What These Datasets Look Like

The seminal paper here is OpenAI's InstructGPT (2022). Human contractors (hired via Upwork, Scale AI) wrote prompts and ideal assistant responses, following detailed labeling instructions ("be helpful, truthful, harmless"). The instructions can be hundreds of pages.

OpenAI never released the InstructGPT dataset, but open-source reproductions exist (e.g., OpenAssistant). Modern datasets like UltraChat have millions of conversations, much of it now synthetically generated with LLM help and lightly human-edited.

What You're Actually Talking To

This is important. When you ask ChatGPT a question, you're not talking to a magical AI. You're talking to a statistical simulation of a human labeler — what a (typically expert) human, following labeling instructions, would most plausibly write in response. For prompts not in the dataset, the answer is emergent — combining pretraining knowledge with the assistant persona learned from labeling.

Hallucinations, Tool Use, Knowledge / Working Memory

Now: LLM psychology.

Hallucinations

LLMs make things up. In the training set, questions like "Who is [famous person]?" are confidently answered.
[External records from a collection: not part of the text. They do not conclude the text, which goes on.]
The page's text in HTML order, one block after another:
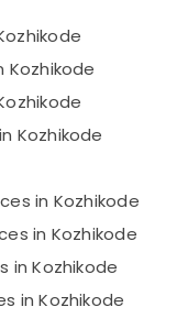
Kozhikode
Kozhikode
in Kozhikode
in Kozhikode
in Kozhikode
in Kozhikode
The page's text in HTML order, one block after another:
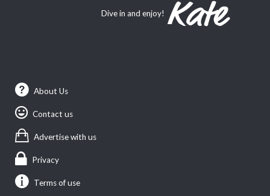
Dive in and enjoy!
About Us
Contact us
Advertise with us
Privacy
Terms of use
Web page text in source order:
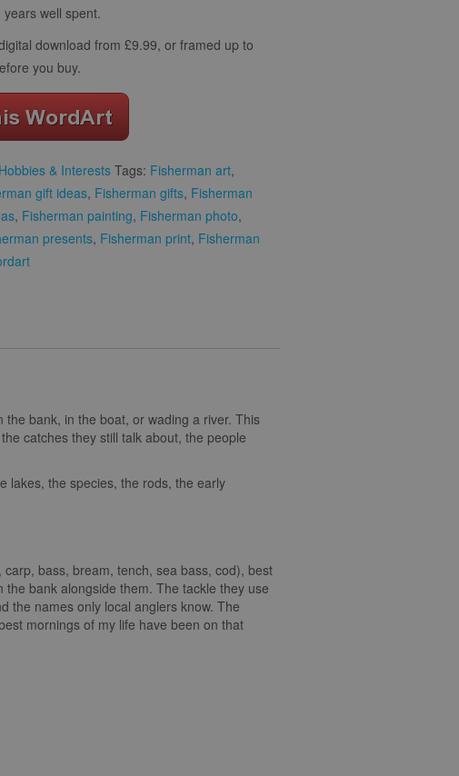
well spent.
download from £9.99, or framed up to
you buy.
Hobbies & Interests Tags: Fisherman art,
gift ideas, Fisherman gifts, Fisherman
, Fisherman painting, Fisherman photo,
presents, Fisherman print, Fisherman
bank, in the boat, or wading a river. This
catches they still talk about, the people
lakes, the species, the rods, the early
bass, bream, tench, sea bass, cod), best
bank alongside them. The tackle they use
the names only local anglers know. The
mornings of my life have been on that
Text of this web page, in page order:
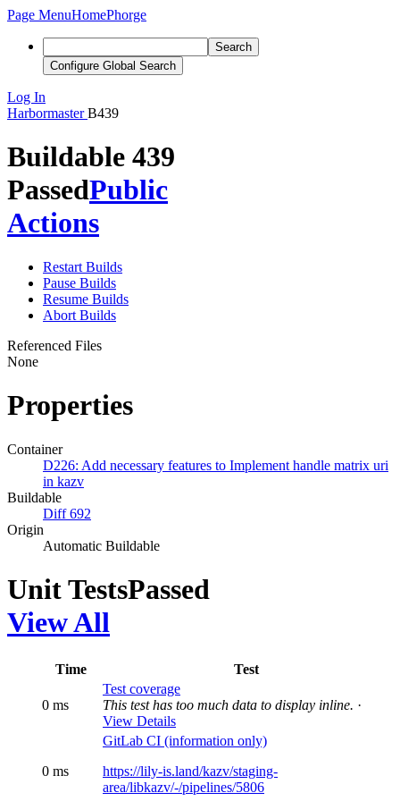
Page MenuHomePhorge
Search
Configure Global Search
Log In
Harbormaster B439
Buildable 439
PassedPublic
Actions
Restart Builds
Pause Builds
Resume Builds
Abort Builds
Referenced Files
None
Properties
Container
D226: Add necessary features to Implement handle matrix uri
in kazv
Buildable
Diff 692
Origin
Automatic Buildable
Unit TestsPassed
View All
Time Test
0 ms
Test coverage
This test has too much data to display inline. ·
View Details
0 ms
GitLab CI (information only)
https://lily-is.land/kazv/staging-
area/libkazv/-/pipelines/5806
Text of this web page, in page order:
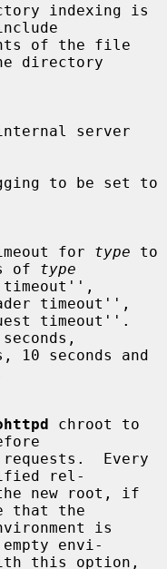
indexing is
directory
to be set to
the timeout for
type
of type
timeout'',
chroot to
rel-
that the
envi-
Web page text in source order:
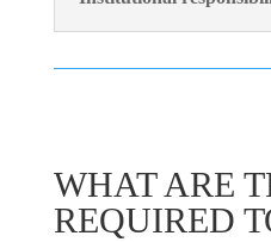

So when asked "Who is Orson Kovats?" (a name I made up), the model doesn't say "I don't know" — it confidently fabricates, because the style of confident answers is what it learned.

Older models (Falcon 7B) hallucinate freely: "Orson Kovats is an American author... no, a TV character... no, a baseball player." Modern ChatGPT responds: "There's no well-known public figure named Orson Kovats."
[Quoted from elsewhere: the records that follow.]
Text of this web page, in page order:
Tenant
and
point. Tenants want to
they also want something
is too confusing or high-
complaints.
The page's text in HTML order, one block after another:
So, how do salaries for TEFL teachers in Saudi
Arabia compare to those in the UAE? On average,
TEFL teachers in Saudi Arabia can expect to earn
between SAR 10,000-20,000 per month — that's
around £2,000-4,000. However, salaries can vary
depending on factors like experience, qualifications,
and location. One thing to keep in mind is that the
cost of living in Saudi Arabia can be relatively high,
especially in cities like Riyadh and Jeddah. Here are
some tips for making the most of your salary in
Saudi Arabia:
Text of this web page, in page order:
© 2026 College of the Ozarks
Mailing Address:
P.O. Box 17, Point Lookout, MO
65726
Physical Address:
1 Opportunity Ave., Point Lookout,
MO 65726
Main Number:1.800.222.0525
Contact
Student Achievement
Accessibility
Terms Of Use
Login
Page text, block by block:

Mitigation 1: Teach the model to refuse when it doesn't know.

Meta's approach for Llama 3 (described in their paper):

Take a document, pick a paragraph, use an LLM to generate factual Q&A pairs.
Interrogate the model with the questions, multiple times.
Compare its answers to the correct answer with an LLM judge.
If the model consistently gets it wrong, add a training example where the correct response is "I don't know / I don't remember."

There's probably a neuron inside the network representing uncertainty — it's just not wired up to the output. Adding refusal examples teaches the model to surface that uncertainty.

Mitigation 2: Give the model tools.

Knowledge in parameters is a vague recollection (something you read a month ago). Knowledge in the context window is working memory (something in front of you right now). To refresh memory, humans use the internet — so we give models web search.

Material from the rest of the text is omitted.